WHAT YOU HAVE TO DO: Only the stretch of the listing below that runs from the line with "tramos y empezará con" through the line with "Grupo Wiese: Civitano" is to be printed, exactly and with both ends.
╭─ STUDY MATERIAL
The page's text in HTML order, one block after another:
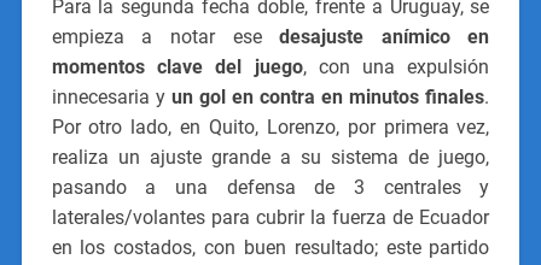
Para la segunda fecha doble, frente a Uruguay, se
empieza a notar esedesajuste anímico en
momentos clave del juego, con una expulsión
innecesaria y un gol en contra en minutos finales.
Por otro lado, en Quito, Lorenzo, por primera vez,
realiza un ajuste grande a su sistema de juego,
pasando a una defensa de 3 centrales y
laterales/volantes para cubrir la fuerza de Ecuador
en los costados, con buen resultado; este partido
╰─
╭─ STUDY MATERIAL
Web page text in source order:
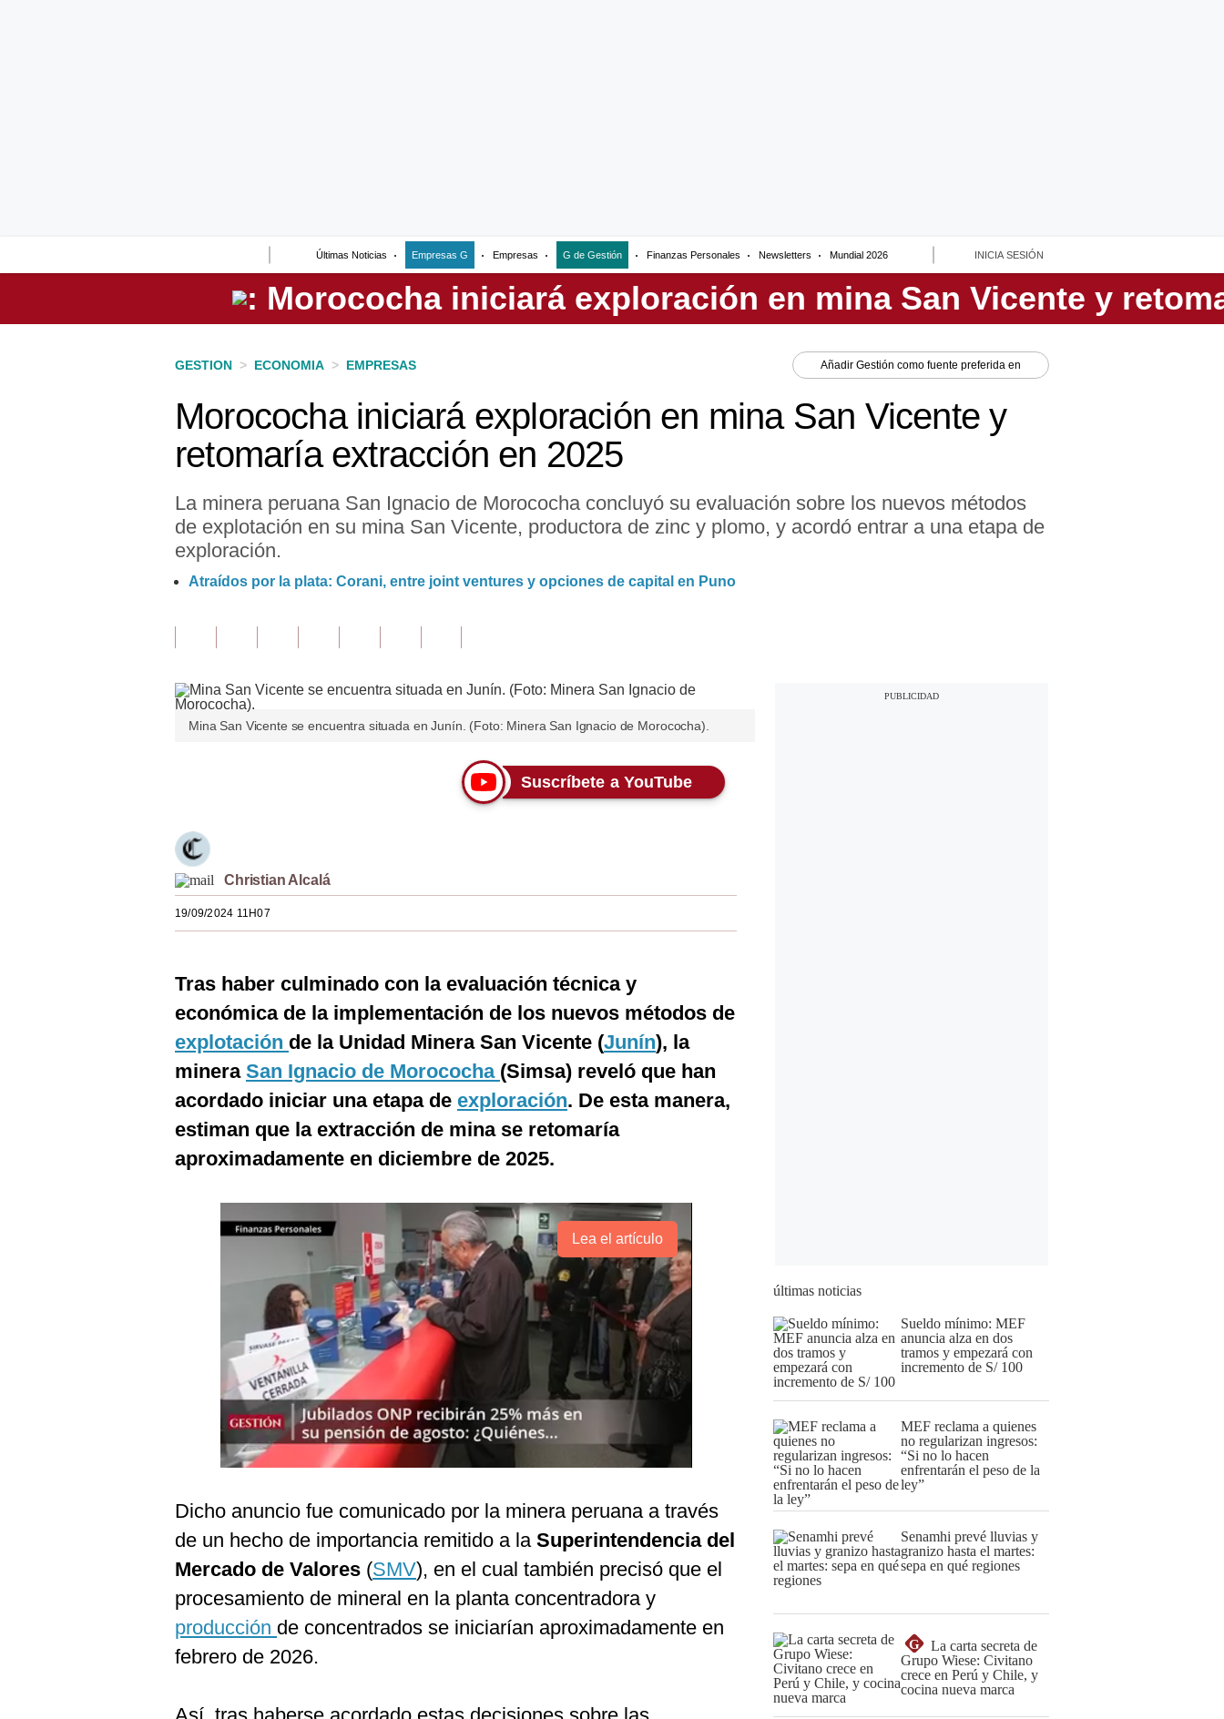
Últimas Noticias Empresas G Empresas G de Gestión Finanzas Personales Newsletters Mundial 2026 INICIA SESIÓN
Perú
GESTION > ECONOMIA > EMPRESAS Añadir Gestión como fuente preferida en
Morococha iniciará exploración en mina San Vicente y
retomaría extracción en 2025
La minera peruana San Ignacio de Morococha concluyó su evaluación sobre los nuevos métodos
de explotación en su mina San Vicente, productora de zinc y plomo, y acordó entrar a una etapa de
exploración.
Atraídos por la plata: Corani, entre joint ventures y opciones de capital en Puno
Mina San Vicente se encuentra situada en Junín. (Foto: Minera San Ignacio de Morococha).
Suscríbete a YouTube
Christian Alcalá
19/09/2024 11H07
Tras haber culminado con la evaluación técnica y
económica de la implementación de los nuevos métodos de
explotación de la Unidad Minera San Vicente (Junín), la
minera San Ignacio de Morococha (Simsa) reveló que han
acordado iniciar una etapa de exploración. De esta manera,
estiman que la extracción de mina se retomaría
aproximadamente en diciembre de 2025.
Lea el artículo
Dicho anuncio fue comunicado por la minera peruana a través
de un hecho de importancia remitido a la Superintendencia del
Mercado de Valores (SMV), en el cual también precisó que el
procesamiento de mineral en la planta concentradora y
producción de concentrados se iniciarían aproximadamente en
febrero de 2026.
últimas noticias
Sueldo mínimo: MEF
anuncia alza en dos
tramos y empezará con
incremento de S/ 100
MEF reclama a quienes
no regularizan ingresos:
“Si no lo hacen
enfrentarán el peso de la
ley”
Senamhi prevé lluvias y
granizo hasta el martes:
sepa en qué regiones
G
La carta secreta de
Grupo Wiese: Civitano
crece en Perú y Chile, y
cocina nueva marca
╰─
RESULT OF THIS EXERCISE:
tramos y empezará con
incremento de S/ 100
MEF reclama a quienes
no regularizan ingresos:
“Si no lo hacen
enfrentarán el peso de la
ley”
Senamhi prevé lluvias y
granizo hasta el martes:
sepa en qué regiones
G
La carta secreta de
Grupo Wiese: Civitano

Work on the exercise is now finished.